Ci risiamo, verrebbe da dire. Ogni qual volta dal Governo centrale cominciano a filtrare le prime indiscrezioni su interventi per una riorganizzazione – razionalizzazione del pubblico impiego, in maniera pressocché immediata parte il tiro al piccione contro i dipendenti pubblici e di riflesso contro i sindacati. Nel solito calderone mediatico finiscono per omogeneizzarsi parole e concetti, così dipendente pubblico diventa automaticamente privilegiato e fannullone, mentre sindacato diventa inequivocabilmente sinonimo di casta. Ma tant'è ed è finanche inutile meravigliarsi della pletora degli indignati d'assalto, pronti a rintracciare nella casta dei fannulloni, difesa dalla casta dei reazionari sindacalisti (che tutelano solo i garantiti e odiano i precari tra l'altro), la radice di ogni male di questo Paese, la ragione profonda di tutti gli sprechi, le disfunzioni e i ritardi che poi rendono necessarie manovre ed interventi di correzione. Una campagna preconfezionata e buona per ogni stagione, che sostanzialmente serve solo ad alzare il livello dello scontro, ad ideologizzare la discussione e a creare tensione nell'opinione pubblica (facendo leva su un qualunquismo di bassissima lega).
Nel merito invece la discussione sarebbe persino interessante. E permetterebbe di scardinare tante "false impostazioni", tanti preconcetti e tanti falsi miti. Un esempio su tutti? La tanto decantata meritocrazia come metro di giudizio per le carriere dei dipendenti pubblici. In tal senso può essere utile rileggere le considerazioni (pur datate) di Oliveri su lavoce.info:
Un elemento che nei fatti priva di sostanza la ricerca della “meritocrazia” e della crescita di efficienza sta nella drastica riduzione delle spese per la formazione del personale pubblico, pari al 50 per cento di quanto investito nel 2009. La manovra (Brunetta ndr.) reintroduce pesanti tetti al turn-over, consentendo di sostituire solo il 20 per cento del personale cessato, ma contemporaneamente, dimezzando la formazione, impedisce di garantire una risorsa fondamentale per mantenere elevato il livello di competenza dei dipendenti, e supplire così alla diminuzione di quantità con una crescita della qualità del lavoro.
Insomma, chi spinge per meritocrazia, efficienza e qualità allo stesso tempo priva il settore delle risorse fondamentali per perseguire tali obiettivi.
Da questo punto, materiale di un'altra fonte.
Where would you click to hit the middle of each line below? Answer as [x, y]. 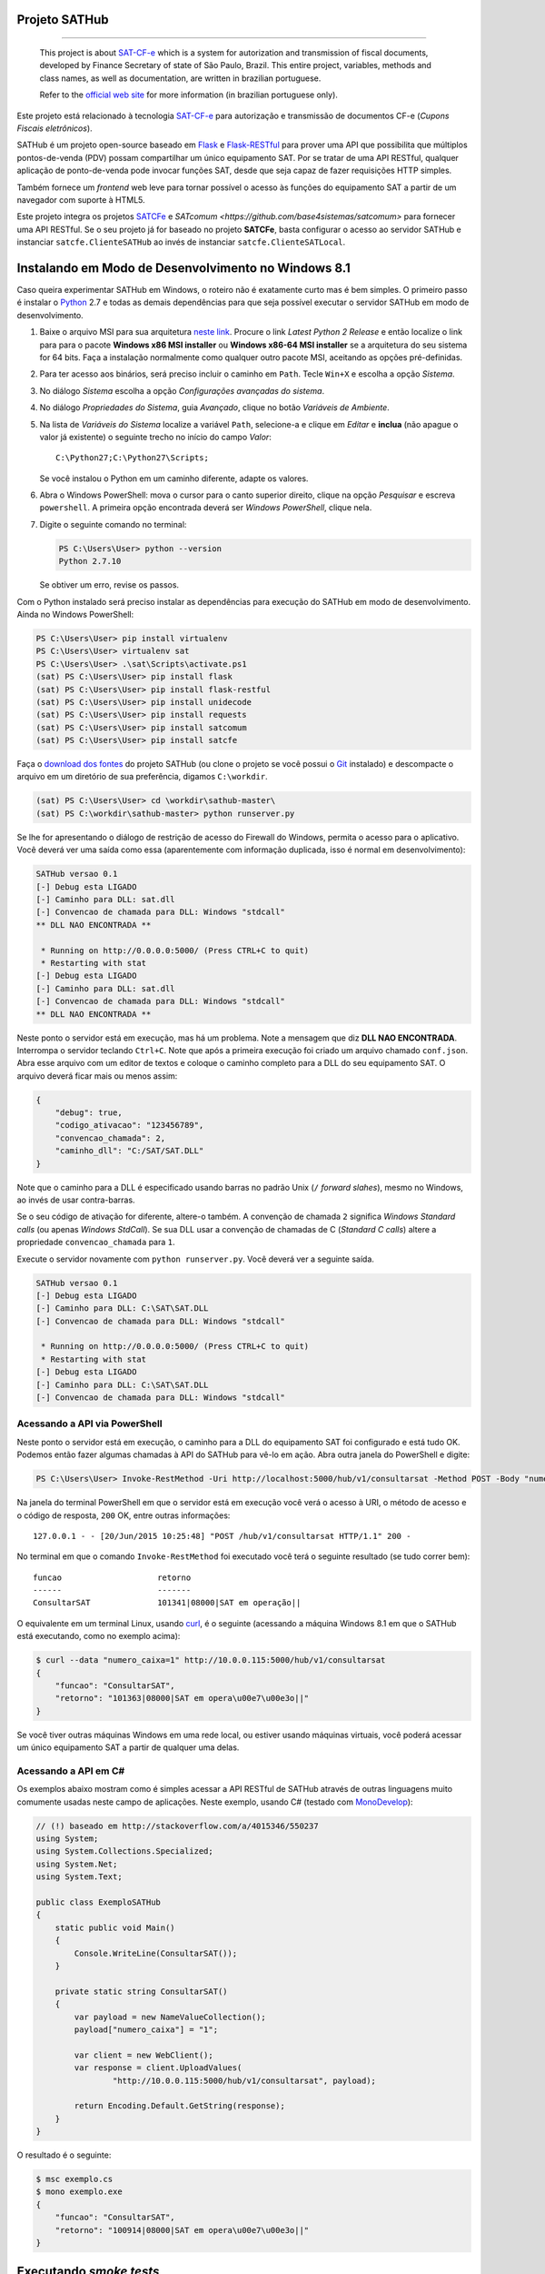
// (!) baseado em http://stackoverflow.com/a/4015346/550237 [177, 1826]
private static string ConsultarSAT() [141, 1991]
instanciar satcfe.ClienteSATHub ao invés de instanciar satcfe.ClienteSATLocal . [181, 242]
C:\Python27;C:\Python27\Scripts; [132, 458]
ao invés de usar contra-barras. [76, 1200]
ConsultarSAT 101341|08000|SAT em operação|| [167, 1603]
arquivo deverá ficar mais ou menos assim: [97, 1076]
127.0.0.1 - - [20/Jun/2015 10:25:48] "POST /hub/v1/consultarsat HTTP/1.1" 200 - [222, 1536]

Ma c'è di più. Perché fare una seria discussione sul ruolo, sulle disfunzioni e sul criterio di valutazione dei dipendenti della pubblica amministrazione senza andare alla radice della questione è operazione parziale ed incompleta. Perché alla base di ogni ragionamento dovrebbe esserci la considerazione del male endemico che divora il nostro Paese, il cancro della corruzione e una distorta concezione del rapporto fra politica, istituzioni e cittadini.
E' la corruzione diffusa ad ogni livello ad aver spolpato le casse del Belpaese. Sono il malaffare, il nepotismo e il clientelismo le ragioni vere e profonde degli sprechi e delle disfunzioni del settore burocratico e amministrativo. E' il malcostume diffuso ad aver drenato risorse, è l'evasione fiscale a rendere necessarie manovre lacrime e sangue (per chi non lo sapesse dal lavoro dipendente arriva gran parte del gettito fiscale complessivo) e via discorrendo. Problemi complessi, certo. Così come è innegabile che esistano lacune e mancanze tra i dipendenti statali (frutto lo ripetiamo anche della corruzione e del clientelismo). Ma c'è un abisso da qui a rappresentare i dipendenti pubblici come antropologicamente diversi dal resto dell'umanità, come un branco di fannulloni parassitari che grava sul resto degli italiani onesti e laboriosi. Così come è fazioso e senza costrutto pretendere che il sindacato si dissoci dai comportamenti vergognosi di alcuni dipendenti pubblici (che ripetiamo, ci sono…così come ci sono già gli strumenti per contrastarli). Insomma, nessuno si opponga al rigore e all'equità, appunto. In ogni campo. E senza sparare nel mucchio, non ne abbiamo davvero bisogno.